::: Data extract :::

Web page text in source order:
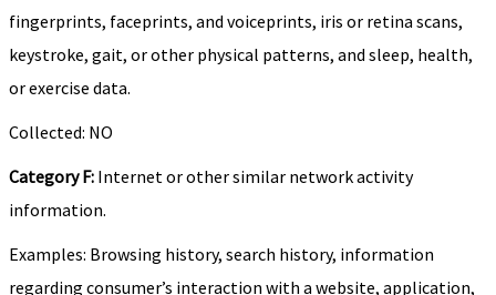
fingerprints, faceprints, and voiceprints, iris or retina scans,
keystroke, gait, or other physical patterns, and sleep, health,
or exercise data.
Collected: NO
Category F:Internet or other similar network activity
information.
Examples: Browsing history, search history, information
regarding consumer’s interaction with a website, application,
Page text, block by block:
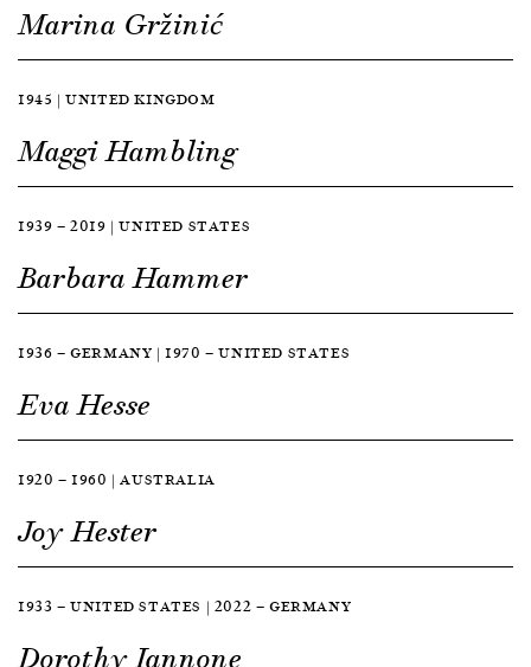
Marina Gržinić
1945 | UNITED KINGDOM
Maggi Hambling
1939 — 2019 | UNITED STATES
Barbara Hammer
1936 — GERMANY | 1970 — UNITED STATES
Eva Hesse
1920 — 1960 | AUSTRALIA
Joy Hester
1933 — UNITED STATES | 2022 — GERMANY
Dorothy Iannone

:::

▸ What to work on
Could you copy each line above exactly as written, minus any pictures?

▸ Exercise solution
Web page text in source order:
fingerprints, faceprints, and voiceprints, iris or retina scans,
keystroke, gait, or other physical patterns, and sleep, health,
or exercise data.
Collected: NO
Category F:Internet or other similar network activity
information.
Examples: Browsing history, search history, information
regarding consumer’s interaction with a website, application,
Page text, block by block:
Marina Gržinić
1945 | UNITED KINGDOM
Maggi Hambling
1939 — 2019 | UNITED STATES
Barbara Hammer
1936 — GERMANY | 1970 — UNITED STATES
Eva Hesse
1920 — 1960 | AUSTRALIA
Joy Hester
1933 — UNITED STATES | 2022 — GERMANY
Dorothy Iannone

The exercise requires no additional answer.